Наступила первая неделя сентября, и Сэм наконец пошел в школу. Перед аварией он неделю проучился в четвертом классе, и сейчас пришлось нагонять. И делать вид, будто ничего не случилось. Сэм окончательно растерялся. Он был в прежней классной комнате, но все выглядело иным, словно пришлось пережить провал во времени. Мягкий красный диван, стоявший под окном, теперь передвинут к дальней стене. Столы расставлены по углам, красный с фиолетовым плетеный ковер, закрывавший почти весь пол, убрали, а половицы выкрасили темно-синим. Карта туземных американских племен на задней стене тоже исчезла вместе с учебными таблицами. Ее место заняла огромная карта Китая, и Сэм не понимал смысла этих перемен. На стенах висели сочинения, и там были все фамилии, кроме Сэма.
— Будь как дома, — добродушно сказала мисс Риверс и даже обняла его. Показала ему удобные столы, где каждый мог работать, если хотел, классное расписание уроков: математика, чтение, естественные науки и свободное время, список правил, которые она составила. — Ты теперь в четвертом классе, так что у нас есть некоторые привилегии.
При желании он мог выйти и взять бутылку воды или снеки из автомата. Ему позволялось одному ходить в школьную библиотеку или учительскую.
— Ты все знаешь, — добавила мисс Риверс, и Сэм кивнул. Он заметил, что другие дети сторонятся его, словно у него вши или что-то в этом роде.

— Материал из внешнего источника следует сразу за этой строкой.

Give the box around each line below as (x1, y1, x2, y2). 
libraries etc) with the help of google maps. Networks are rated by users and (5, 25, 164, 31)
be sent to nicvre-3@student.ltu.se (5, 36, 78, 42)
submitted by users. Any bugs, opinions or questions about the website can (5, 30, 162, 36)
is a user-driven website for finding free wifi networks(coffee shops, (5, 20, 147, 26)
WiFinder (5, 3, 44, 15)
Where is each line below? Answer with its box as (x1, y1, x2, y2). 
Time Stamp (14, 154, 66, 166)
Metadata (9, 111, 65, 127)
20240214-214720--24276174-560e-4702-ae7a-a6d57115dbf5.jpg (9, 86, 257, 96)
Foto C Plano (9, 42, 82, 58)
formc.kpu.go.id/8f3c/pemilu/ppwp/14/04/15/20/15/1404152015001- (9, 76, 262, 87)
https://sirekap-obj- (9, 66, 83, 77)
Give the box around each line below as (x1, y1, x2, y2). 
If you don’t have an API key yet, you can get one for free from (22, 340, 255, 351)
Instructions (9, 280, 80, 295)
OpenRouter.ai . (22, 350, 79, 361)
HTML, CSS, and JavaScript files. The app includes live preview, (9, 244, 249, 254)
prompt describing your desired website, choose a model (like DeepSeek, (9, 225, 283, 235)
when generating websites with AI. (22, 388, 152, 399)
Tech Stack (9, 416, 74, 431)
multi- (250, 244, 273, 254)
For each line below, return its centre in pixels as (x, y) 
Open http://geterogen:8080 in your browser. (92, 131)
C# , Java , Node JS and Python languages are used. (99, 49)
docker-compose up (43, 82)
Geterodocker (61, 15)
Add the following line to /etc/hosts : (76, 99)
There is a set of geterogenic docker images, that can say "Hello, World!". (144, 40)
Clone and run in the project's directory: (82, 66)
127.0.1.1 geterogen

Сэм повесил мешок с книгами на крючок и устроился за столом. Весь день ему было не по себе. Ручка потекла и запачкала пальцы. Пришлось идти в туалет и отскребать пятна. Во время чтения он не смог найти ничего интересного в школьной библиотеке, так что пришлось читать скучную книгу о фермерстве. Под конец он закрыл ее и стал рисовать собак на листке бумаги.
Все обращались с ним как-то странно. Его приятель Дон, с которым он играл в шахматы, кивнул ему, но не спросил Сэма, хочет ли тот поиграть после школы. Энни, с которой он в прошлом году сидел на уроках естественных наук и которая, как все говорили, влюблена в него, даже не подняла глаз, когда Сэм поздоровался.
— Энни, — позвал он громче. На этот раз она встретилась с ним взглядом, но тут же опустила голову. Никто не упоминал о его матери и о том, где она может быть.
Только Тедди Будро обращался с ним, как в прошлом году. Подставил подножку, когда Сэм на уроке свободного сочинения пошел заточить карандаш, так что Сэм споткнулся.